Figure 1. Quantification and regulation of cytotoxic activity in CD8+ T cells from the FRT in premenopausal and postmenopausal women. (A) Representative image showing each fluorescent channel and the merge of CFSE-stained CD4+ T cells (upper left: green; target cells), dead cells (upper right: red; cytotox) and dead target cells (lower left: yellow; CFSE + cytotox). A dead target cell is identified in the images with a white arrow. Bottom right image shows phase contrast and fluorescent signals. (B) Representative time-course of the kinetics of cytotoxicity over a period of 8 h using a E:T ratio of 1:1. Each curve represents the number of dead target cells using purified CD8+ T cells from the endometrium (EM), endocervix (CX) and ectocervix (ECX) from the same patient as indicated. CD4 alone are allogeneic CD4+ T cells isolated from blood. CD8 alone are purified CD8+ T cells from EM. (C) Mean number of dead target cells in the target alone condition (T) compared to effector + target cells (E+T) in 4 h. Each dot represents a different patient (N = 31 for EM; N = 14 for CX; N = 7 for ECX). (D) Comparison of pre vs. postmenopausal women. Graph represents the fold change in number of dead target cells in E+T condition compared to target cells alone. Effector CD8+ T cells from endocervix and ectocervix are shown combined. (E) Comparison of endometrial CD8+ T cells from premenopausal women in the proliferative or secretory phases of the menstrual cycle. (F) Mean number of dead target cells during 4 h in the absence (control) or presence of TGFβ in the endometrium (EM = 15) or cervix (CX/ECX = 7). (G) Comparison of the effect of TGFβ treatment in premenopausal (n = 9) and postmenopausal (n = 6) women in the total number of dead target cells (left graph) and fold change in the mean number of dead target cells after TGFβ treatment compared to control (right graph). (H) Number of dead target cells after TGFβ-signaling blockade treatment compared to control in endometrium (EM = 8), endocervix and ectocervix (CX/ECX = 5).

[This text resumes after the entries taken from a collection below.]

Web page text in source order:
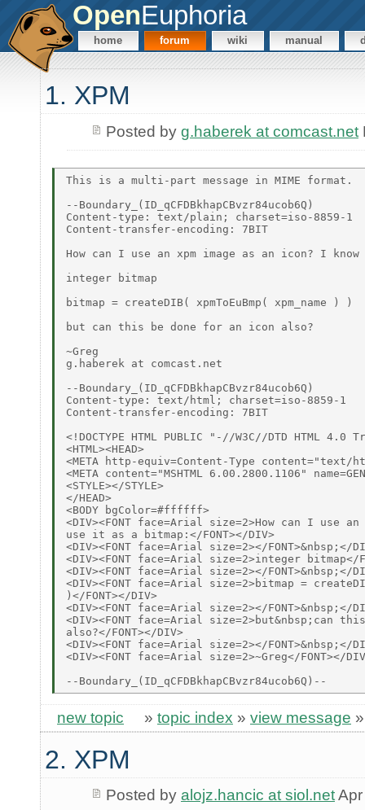
OpenEuphoria
home forum wiki manual
1. XPM
Posted by g.haberek at comcast.net
This is a multi-part message in MIME format.
--Boundary_(ID_qCFDBkhapCBvzr84ucob6Q)
Content-type: text/plain; charset=iso-8859-1
Content-transfer-encoding: 7BIT
How can I use an xpm image as an icon? I
integer bitmap
bitmap = createDIB( xpmToEuBmp( xpm_name ) )
but can this be done for an icon also?
~Greg
g.haberek at comcast.net
--Boundary_(ID_qCFDBkhapCBvzr84ucob6Q)
Content-type: text/html; charset=iso-8859-1
Content-transfer-encoding: 7BIT
<!DOCTYPE HTML PUBLIC "-//W3C//DTD HTML
<HTML><HEAD>
<META http-equiv=Content-Type content="text/
<META content="MSHTML 6.00.2800.1106"
<STYLE></STYLE>
</HEAD>
<BODY bgColor=#ffffff>
<DIV><FONT face=Arial size=2>How can I use
use it as a bitmap:</FONT></DIV>
<DIV><FONT face=Arial size=2></FONT>&nbsp;</
<DIV><FONT face=Arial size=2>integer bitmap</
<DIV><FONT face=Arial size=2></FONT>&nbsp;</
<DIV><FONT face=Arial size=2>bitmap =
)</FONT></DIV>
<DIV><FONT face=Arial size=2></FONT>&nbsp;</
<DIV><FONT face=Arial size=2>but&nbsp;can
also?</FONT></DIV>
<DIV><FONT face=Arial size=2></FONT>&nbsp;</
<DIV><FONT face=Arial size=2>~Greg</FONT></
new topic » topic index » view message
2. XPM
Posted by alojz.hancic at siol.netApr
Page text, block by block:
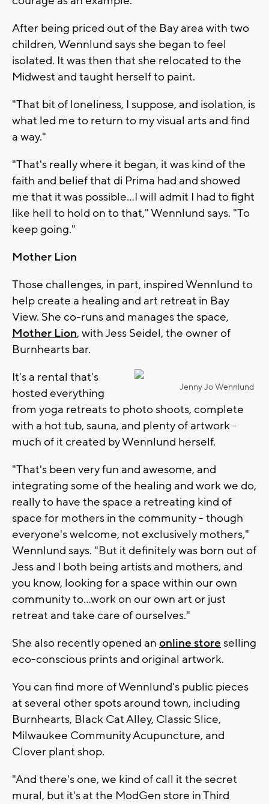
After being priced out of the Bay area with two
children, Wennlund says she began to feel
isolated. It was then that she relocated to the
Midwest and taught herself to paint.
"That bit of loneliness, I suppose, and isolation, is
what led me to return to my visual arts and find
a way."
"That's really where it began, it was kind of the
faith and belief that di Prima had and showed
me that it was possible...I will admit I had to fight
like hell to hold on to that," Wennlund says. "To
keep going."
Mother Lion
Those challenges, in part, inspired Wennlund to
help create a healing and art retreat in Bay
View. She co-runs and manages the space,
Mother Lion, with Jess Seidel, the owner of
Burnhearts bar.
Jenny Jo Wennlund
It's a rental that's
hosted everything
from yoga retreats to photo shoots, complete
with a hot tub, sauna, and plenty of artwork -
much of it created by Wennlund herself.
"That's been very fun and awesome, and
integrating some of the healing and work we do,
really to have the space a retreating kind of
space for mothers in the community - though
everyone's welcome, not exclusively mothers,"
Wennlund says. "But it definitely was born out of
Jess and I both being artists and mothers, and
you know, looking for a space within our own
community to…work on our own art or just
retreat and take care of ourselves."
She also recently opened an online store selling
eco-conscious prints and original artwork.
You can find more of Wennlund's public pieces
at several other spots around town, including
Burnhearts, Black Cat Alley, Classic Slice,
Milwaukee Community Acupuncture, and
Clover plant shop.
"And there's one, we kind of call it the secret
mural, but it's at the ModGen store in Third
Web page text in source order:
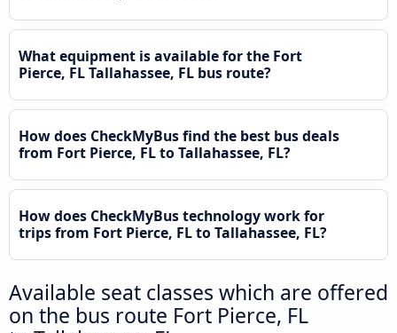
What equipment is available for the Fort
Pierce, FL Tallahassee, FL bus route?
How does CheckMyBus find the best bus deals
from Fort Pierce, FL to Tallahassee, FL?
How does CheckMyBus technology work for
trips from Fort Pierce, FL to Tallahassee, FL?
Available seat classes which are offered
on the bus route Fort Pierce, FL
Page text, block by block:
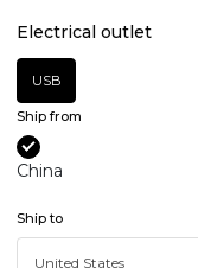
Electrical outlet
USB
Ship from
China
Ship to
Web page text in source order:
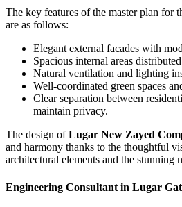
The key features of the master plan for
are as follows:
Elegant external facades with
Spacious internal areas
Natural ventilation and lighting
Well-coordinated green spaces
Clear separation between
maintain privacy.
The design ofLugar New Zayed
and harmony thanks to the thoughtful
architectural elements and the stunning
Engineering Consultant in Lugar

Using this approach, we observed a dose-response effect in cell killing when increasing numbers of CD8+ T cells were added (Supplementary Figure 1B). Based on this, we selected an Effector:Target ratio of 1:1 for further experiments. We also determined the kinetics of killing, which started shortly after initiation of the assay, and reached a peak between 2 and 4 h (Figure 1B). We therefore chose to quantify the average cell killing within the first 4 h, which offered a clear killing signal above background cell death noise (Figure 1B). Using these parameters, we detected a significant increase, relative to target cells alone, in the number of dead target cells in the presence of allogeneic CD8+ T cells from the EM, CX, and ECX (Figure 1C).

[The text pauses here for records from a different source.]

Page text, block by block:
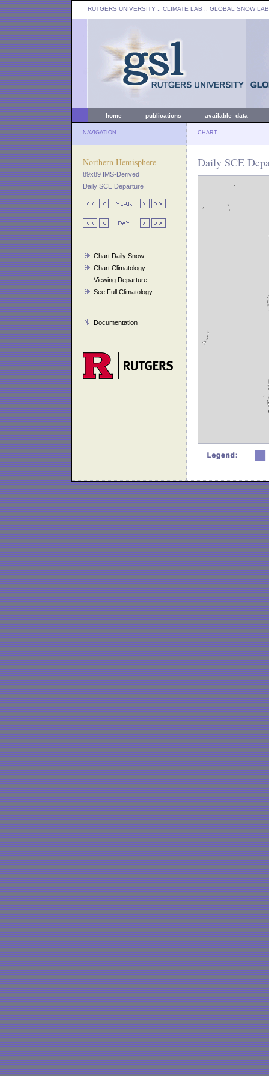
RUTGERS UNIVERSITY :: CLIMATE LAB :: GLOBAL SNOW LAB
home publications available data
NAVIGATION CHART
Northern Hemisphere
89x89 IMS-Derived
Daily SCE Departure
Chart Daily Snow
Chart Climatology
Viewing Departure
See Full Climatology
Documentation
Daily SCE
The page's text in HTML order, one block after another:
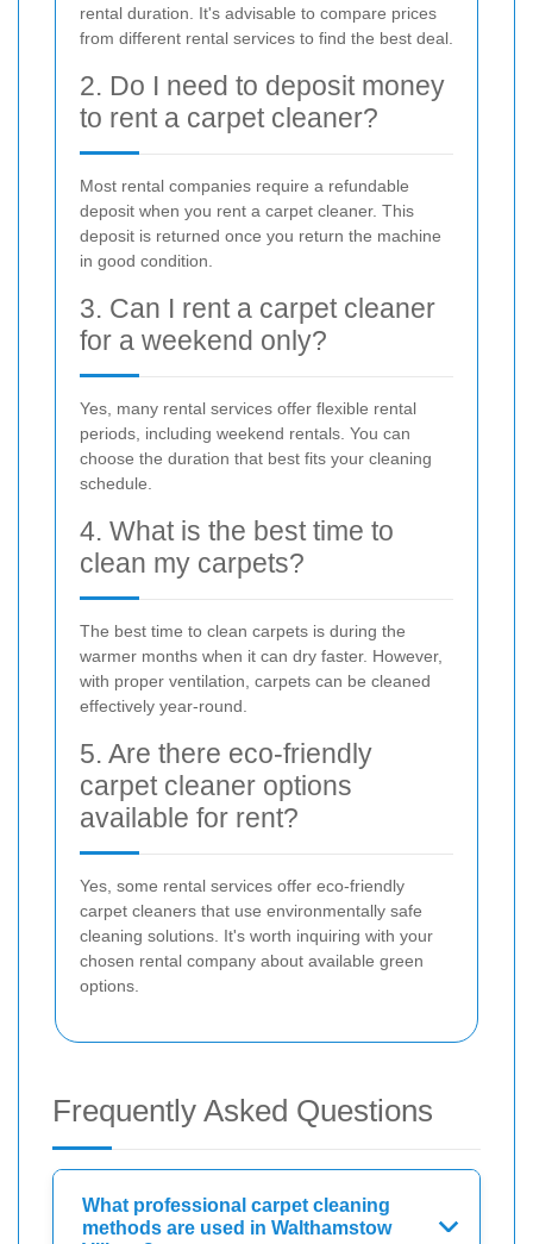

Comparison of Direct Cytotoxic Activity of CD8+ T Cells From the Upper and Lower FRT of Pre- and Postmenopausal Women

Previously, using a redirected-cell lysis assay with mixed cell suspensions, we reported a cyclic pattern of endometrial cytotoxicity that changed with stage of menstrual cycle and menopause; no evidence of cyclicity was found with CD8+ T cells from the endocervix or ectocervix (5). Therefore, here we investigated whether menstrual and menopausal status directly regulate CD8+ T cell cytotoxic activity. For this analysis, we normalized the data shown in Figure 1C to express cytotoxicity as the fold change in number of dead target cells, to be able to compare between experiments with different background mortality in the target cell alone control. Following normalization, we stratified the patients according to pre- and postmenopausal status (Figure 1D). Postmenopausal women displayed greater endometrial CD8+ T cell cytotoxicity when compared to premenopausal women. In contrast, menopausal status had no effect on cervical and ectocervical CD8+ T cell killing (Figure 1D). Next, we divided premenopausal women into proliferative or secretory according to their stage of the menstrual cycle (Figure 1E). Confirming our earlier results (5), CD8+ T cell cytotoxic activity was significantly reduced in the EM during the secretory phase compared to the proliferative phase of the cycle, with no significant changes detected in CX and ECX.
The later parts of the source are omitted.